What this task involves: Restate, in full and unchanged, the entries that follow, but not their pictures.

Given records:
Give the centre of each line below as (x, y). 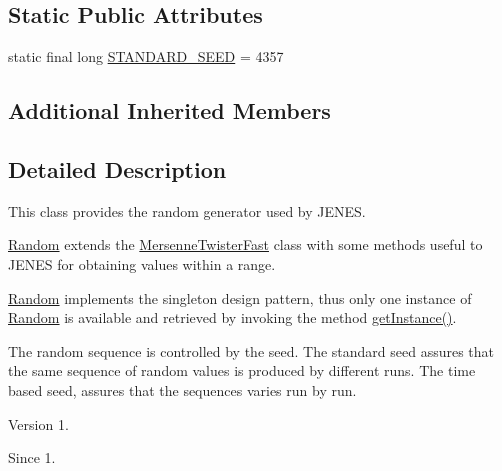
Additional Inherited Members (169, 110)
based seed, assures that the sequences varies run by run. (182, 389)
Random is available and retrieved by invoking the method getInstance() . (232, 317)
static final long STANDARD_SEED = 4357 (146, 56)
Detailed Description (117, 168)
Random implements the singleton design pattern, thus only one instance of (240, 297)
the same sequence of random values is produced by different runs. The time (242, 370)
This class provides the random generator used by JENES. (187, 210)

The completed task:
Give the centre of each line below as (x, y). 
Additional Inherited Members (169, 110)
based seed, assures that the sequences varies run by run. (182, 389)
Random is available and retrieved by invoking the method getInstance() . (232, 317)
static final long STANDARD_SEED = 4357 (146, 56)
Detailed Description (117, 168)
Random implements the singleton design pattern, thus only one instance of (240, 297)
the same sequence of random values is produced by different runs. The time (242, 370)
This class provides the random generator used by JENES. (187, 210)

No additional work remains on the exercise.